Vinegar has also been used for centuries to help with cleaning projects around the house. Many of us know that it dissolves mineral deposits from glass, and can be used inside dishwashers and coffee makers (diluted) to do the same. It can also be used to polish bronze and brass and clean stainless steel surfaces.

It has recently been discovered that it is effective as a weed killer (it had better be some strong vinegar). But best of all, it’s environmentally-friendly, non-toxic and safe to use around children and pets.

Ok, so enough of the trivia and back to its culinary uses. I use white vinegar for my household cleaning projects. Malt vinegar is great with fish and chips. Wine vinegar is universal and comes in white wine or red wine styles and both are great as salad dressings but the cheaper ones are harsh tasting. Sherry vinegar is slightly less acidic than wine vinegar and is a nice addition to Mediterranean and Spanish dishes. I especially like adding it to a sauté of red bell peppers and onions that are served with sausages. (I make this dish often. It is really incredible).

Apple cider vinegar is particular healthful and is also great in salad dressings or sauces, as the apple flavor is nice with many meats, especially pork. Fruit vinegars are good on salads especially where the same fruit is featured (e.g., raspberry vinegar on a salad that contains berries).

Balsamic vinegar is my favorite and I love it in a dressing for a green salad or veggie salad, but also as an addition to when I roast things like potatoes and onions. As the foods roast, the balsamic vinegar becomes “sticky” and makes everything extra tasty.

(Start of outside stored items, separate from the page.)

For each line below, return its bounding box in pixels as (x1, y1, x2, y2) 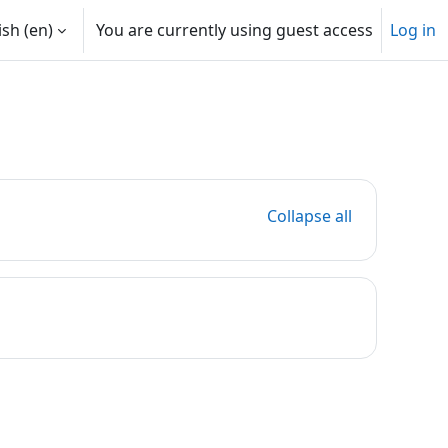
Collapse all (267, 205, 352, 227)
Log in (390, 19, 436, 41)
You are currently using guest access (96, 19, 373, 41)
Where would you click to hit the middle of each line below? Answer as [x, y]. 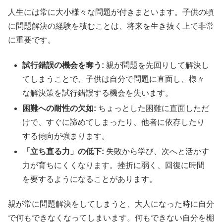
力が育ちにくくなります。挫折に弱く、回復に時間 [114, 166]
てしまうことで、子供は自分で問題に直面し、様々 [114, 79]
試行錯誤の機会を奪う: [63, 65]
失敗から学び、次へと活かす [157, 152]
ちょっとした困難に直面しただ [153, 108]
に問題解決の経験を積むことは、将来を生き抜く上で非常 [111, 26]
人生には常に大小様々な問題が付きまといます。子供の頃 [111, 12]
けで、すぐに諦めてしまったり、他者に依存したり [114, 122]
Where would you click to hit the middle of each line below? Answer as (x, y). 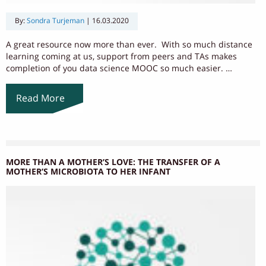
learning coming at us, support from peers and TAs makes (121, 57)
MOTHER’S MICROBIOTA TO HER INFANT (88, 172)
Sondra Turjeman (56, 21)
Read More (40, 99)
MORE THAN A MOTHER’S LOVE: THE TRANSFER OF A (113, 163)
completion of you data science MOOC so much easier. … (119, 69)
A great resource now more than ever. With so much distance (129, 45)
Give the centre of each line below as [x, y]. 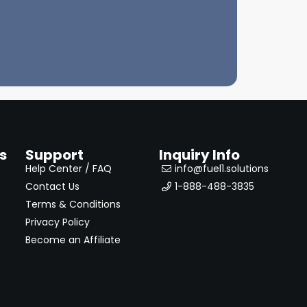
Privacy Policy [57, 222]
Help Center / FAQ [68, 168]
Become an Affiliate [73, 240]
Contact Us [52, 186]
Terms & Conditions [73, 204]
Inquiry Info [200, 155]
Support [54, 155]
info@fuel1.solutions [221, 168]
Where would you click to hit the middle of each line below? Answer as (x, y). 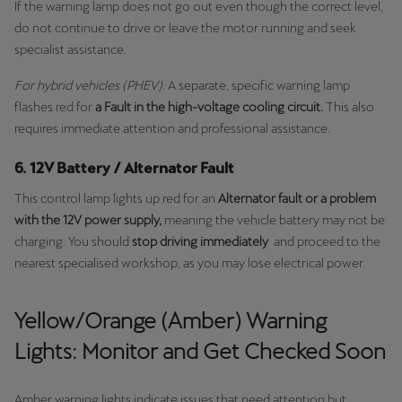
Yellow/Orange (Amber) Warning (170, 320)
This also (349, 106)
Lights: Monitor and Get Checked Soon (200, 351)
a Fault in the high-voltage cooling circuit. (209, 106)
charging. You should (73, 241)
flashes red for (55, 106)
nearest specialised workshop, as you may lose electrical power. (190, 262)
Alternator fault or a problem (297, 198)
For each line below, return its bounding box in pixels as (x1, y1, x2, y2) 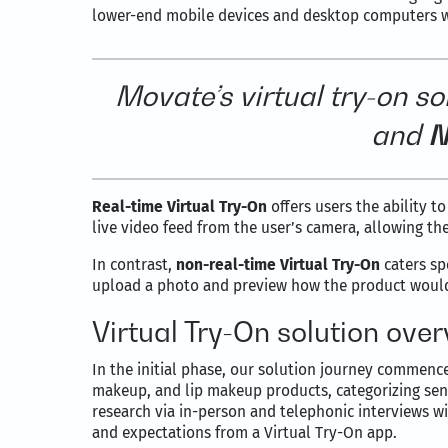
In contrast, (92, 255, 176, 275)
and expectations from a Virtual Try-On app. (92, 423, 397, 443)
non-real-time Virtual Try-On (176, 255, 380, 275)
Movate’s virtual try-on (114, 79, 407, 113)
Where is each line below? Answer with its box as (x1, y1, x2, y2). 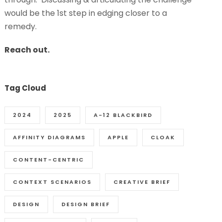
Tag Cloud (4, 82, 47, 93)
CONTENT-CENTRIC (13, 155, 85, 164)
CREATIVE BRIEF (113, 177, 171, 186)
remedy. (4, 20, 37, 32)
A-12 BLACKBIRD (94, 111, 153, 119)
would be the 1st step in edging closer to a (4, 7, 167, 19)
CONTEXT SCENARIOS (13, 177, 92, 186)
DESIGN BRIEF (61, 200, 111, 208)
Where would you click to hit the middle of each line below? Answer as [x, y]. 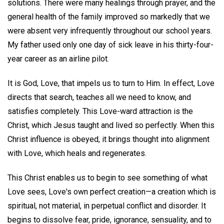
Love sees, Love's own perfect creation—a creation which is [112, 191]
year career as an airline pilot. [58, 59]
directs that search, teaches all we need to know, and [99, 97]
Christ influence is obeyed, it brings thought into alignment [108, 139]
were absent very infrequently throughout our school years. [110, 31]
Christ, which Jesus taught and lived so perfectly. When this [111, 125]
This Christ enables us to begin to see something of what [107, 177]
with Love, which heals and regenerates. [77, 153]
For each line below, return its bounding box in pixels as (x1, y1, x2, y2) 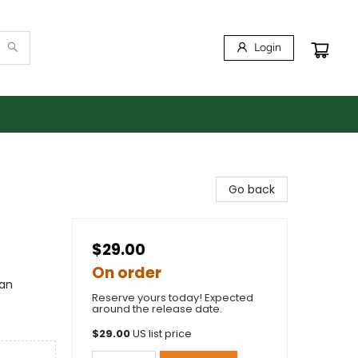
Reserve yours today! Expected (92, 290, 253, 305)
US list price (133, 327, 192, 340)
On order (92, 262, 161, 284)
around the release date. (92, 301, 222, 316)
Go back (229, 181, 275, 197)
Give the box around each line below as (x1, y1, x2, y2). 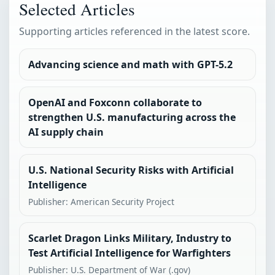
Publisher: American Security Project (28, 196, 174, 208)
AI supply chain (28, 125, 104, 139)
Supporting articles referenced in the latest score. (19, 25, 250, 39)
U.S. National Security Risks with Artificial (28, 163, 234, 177)
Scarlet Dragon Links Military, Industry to (28, 231, 231, 246)
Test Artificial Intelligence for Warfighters (28, 246, 231, 260)
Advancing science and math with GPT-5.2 (28, 58, 233, 72)
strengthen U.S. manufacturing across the (28, 110, 236, 125)
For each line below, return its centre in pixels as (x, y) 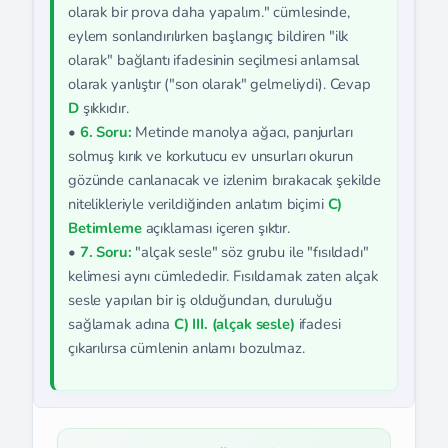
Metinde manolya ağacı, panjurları (242, 132)
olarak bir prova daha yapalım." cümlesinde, (209, 12)
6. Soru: (105, 132)
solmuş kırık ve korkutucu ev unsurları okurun (210, 156)
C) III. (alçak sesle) (234, 324)
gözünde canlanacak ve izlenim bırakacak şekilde (225, 180)
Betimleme (105, 228)
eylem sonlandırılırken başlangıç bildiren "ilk (208, 36)
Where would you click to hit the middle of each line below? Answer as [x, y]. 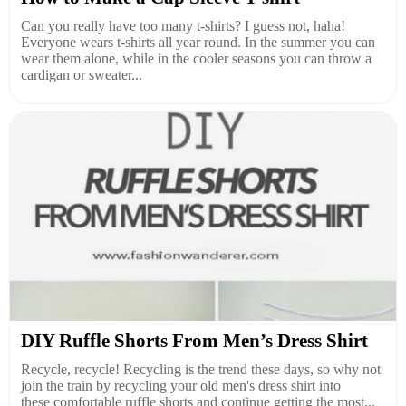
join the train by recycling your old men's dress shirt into [181, 386]
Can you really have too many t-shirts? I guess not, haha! [183, 26]
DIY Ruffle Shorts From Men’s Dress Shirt [194, 341]
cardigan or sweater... [82, 75]
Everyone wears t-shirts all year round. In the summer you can [198, 43]
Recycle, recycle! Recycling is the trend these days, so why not [201, 370]
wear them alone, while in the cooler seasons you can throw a [196, 59]
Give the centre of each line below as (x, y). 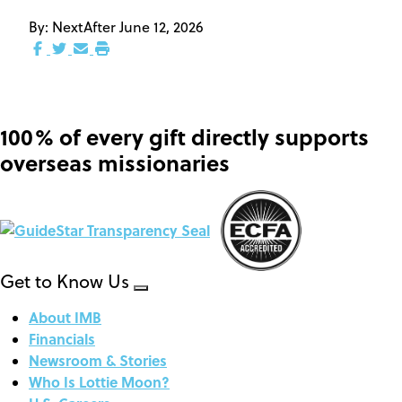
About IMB (65, 317)
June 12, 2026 (162, 27)
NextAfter (86, 27)
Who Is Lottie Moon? (99, 382)
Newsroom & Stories (98, 360)
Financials (62, 339)
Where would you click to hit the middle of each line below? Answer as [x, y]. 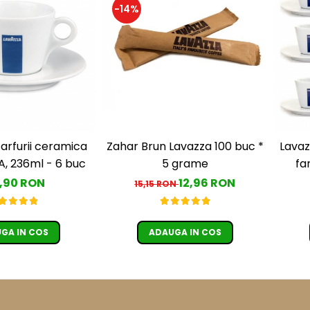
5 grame [185, 163]
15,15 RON [157, 183]
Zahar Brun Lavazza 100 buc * [185, 146]
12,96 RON [207, 183]
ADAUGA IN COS [185, 232]
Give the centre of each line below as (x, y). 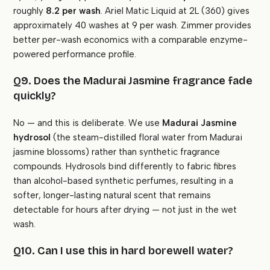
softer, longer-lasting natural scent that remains (112, 196)
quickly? (35, 96)
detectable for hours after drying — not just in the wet (125, 210)
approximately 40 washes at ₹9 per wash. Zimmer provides (133, 26)
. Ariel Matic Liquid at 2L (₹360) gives (175, 11)
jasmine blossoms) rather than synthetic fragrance (117, 152)
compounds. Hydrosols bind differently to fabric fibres (125, 167)
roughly (30, 11)
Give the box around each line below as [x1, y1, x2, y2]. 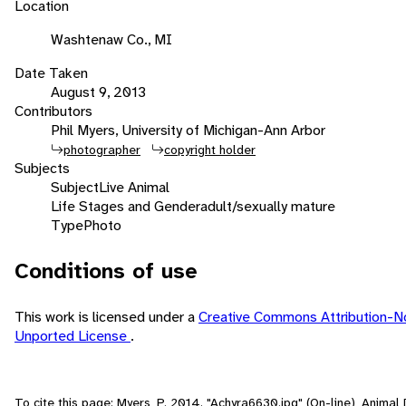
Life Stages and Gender [51, 196, 200, 216]
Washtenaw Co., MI [51, 29, 172, 49]
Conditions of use [14, 256, 198, 285]
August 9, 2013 [51, 82, 146, 101]
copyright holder [164, 140, 256, 158]
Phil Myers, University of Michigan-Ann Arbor [51, 120, 325, 140]
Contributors [14, 101, 92, 121]
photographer [63, 140, 140, 158]
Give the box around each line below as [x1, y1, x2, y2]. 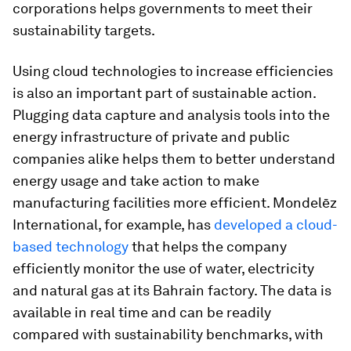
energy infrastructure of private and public [13, 128, 290, 145]
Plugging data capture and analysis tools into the [13, 107, 330, 123]
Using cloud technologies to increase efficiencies [13, 63, 333, 79]
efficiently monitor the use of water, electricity [13, 260, 314, 277]
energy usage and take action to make [13, 172, 259, 189]
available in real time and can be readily [13, 304, 271, 320]
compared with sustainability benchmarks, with [13, 326, 324, 342]
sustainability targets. [13, 22, 155, 38]
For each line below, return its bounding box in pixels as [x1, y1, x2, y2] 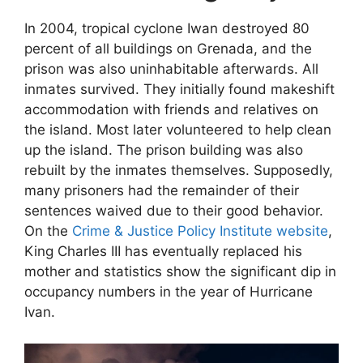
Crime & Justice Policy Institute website [72, 223, 328, 240]
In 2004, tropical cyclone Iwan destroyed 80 [24, 20, 310, 37]
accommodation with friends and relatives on [24, 101, 318, 118]
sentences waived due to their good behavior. [24, 203, 323, 220]
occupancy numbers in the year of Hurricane [24, 284, 313, 301]
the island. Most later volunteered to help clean [24, 122, 331, 139]
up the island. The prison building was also [24, 142, 303, 159]
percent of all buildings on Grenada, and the [24, 41, 312, 58]
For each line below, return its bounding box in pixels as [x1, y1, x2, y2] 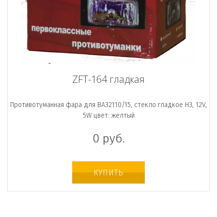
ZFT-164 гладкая [72, 72, 145, 86]
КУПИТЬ [93, 168, 124, 177]
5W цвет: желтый [82, 111, 135, 120]
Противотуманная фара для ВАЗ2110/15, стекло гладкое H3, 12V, [10, 100, 207, 109]
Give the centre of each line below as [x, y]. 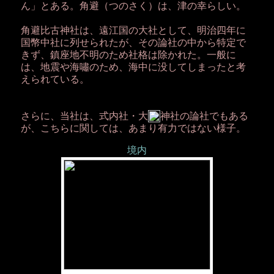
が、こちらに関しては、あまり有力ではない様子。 [133, 128]
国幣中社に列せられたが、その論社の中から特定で [133, 43]
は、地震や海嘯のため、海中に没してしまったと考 [133, 67]
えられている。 [55, 79]
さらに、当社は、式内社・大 [84, 116]
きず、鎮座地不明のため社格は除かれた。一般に [128, 55]
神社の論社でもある [204, 116]
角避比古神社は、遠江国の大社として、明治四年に [133, 30]
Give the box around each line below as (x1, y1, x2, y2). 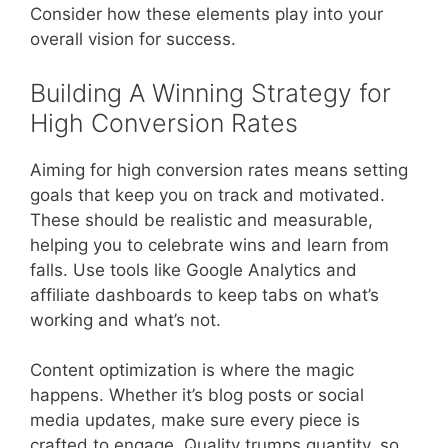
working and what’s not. (30, 309, 221, 330)
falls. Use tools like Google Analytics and (30, 259, 357, 280)
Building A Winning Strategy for (30, 77, 391, 108)
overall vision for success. (30, 29, 236, 49)
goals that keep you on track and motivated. (30, 184, 385, 205)
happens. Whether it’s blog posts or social (30, 385, 364, 405)
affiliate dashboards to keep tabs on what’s (30, 284, 379, 305)
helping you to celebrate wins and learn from (30, 234, 389, 255)
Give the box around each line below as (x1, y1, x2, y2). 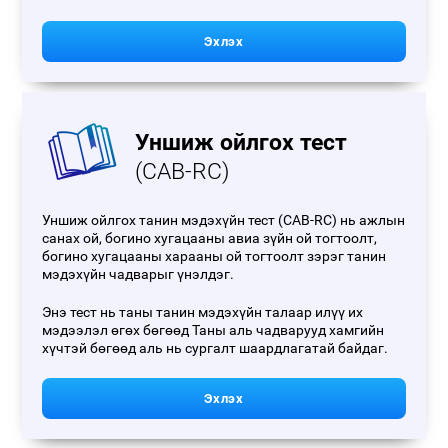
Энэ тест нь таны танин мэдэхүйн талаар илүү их (42, 304, 364, 321)
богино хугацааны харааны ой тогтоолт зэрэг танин (42, 248, 387, 265)
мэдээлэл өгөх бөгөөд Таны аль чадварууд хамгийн (42, 322, 385, 339)
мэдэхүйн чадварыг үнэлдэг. (42, 266, 235, 283)
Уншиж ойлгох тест (135, 129, 348, 156)
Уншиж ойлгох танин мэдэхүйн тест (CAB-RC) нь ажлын (42, 212, 406, 229)
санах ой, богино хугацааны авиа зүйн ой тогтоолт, (42, 230, 378, 247)
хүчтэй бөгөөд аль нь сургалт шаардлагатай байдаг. (42, 340, 389, 357)

Rice wine vinegars are used a lot in Asian cooking and are also very low in acid. I especially love this vinegar in a cucumber salad I make in the summer*. 

And then there are the herbal vinegars. I mentioned one that I like earlier, but I also adore fig balsamic vinegar, a sort of hybrid between fruit and balsamic. It’s delicious when used along with a quality extra virgin olive oil as a dip for crusty fresh bread. 

Herb vinegars can easily be made at home by starting with a basic vinegar and adding fresh tarragon or thyme sprigs, a few black peppercorns, even chilis and whole garlic cloves, and then letting them sit together in a glass bottle for a week to infuse. They are so much more economical this way. And if you get pretty bottles, some raffia or other decorative ribbon and a cute label, they make lovely gifts.

Here are a few of my favorite recipes using some of the ideas above.

Cucumber Salad
Thinly slice English cucumbers into rounds with a mandolin. Add a pinch of quality sea salt and a little pinch of white pepper, a few splashes of rice wine vinegar and a little salad oil. Mix thoroughly and serve right away. Keeps for a day or two but best eaten fresh on a hot day. Great on a picnic because it travels well.

Salad Dressing
Apple cider vinegar, preferably organic such as Bragg's
1 tsp. honey
a few squirts of Bragg’s Liquid Amino Acids
Minced garlic
Minced onion or shallot
Extra Virgin Olive Oil
A few grinds of fresh black pepper
A pinch of salt (optional)

Place all items together in a food processor and pulse until the onion and garlic emulsify the dressing. Keeps well in the fridge for several weeks.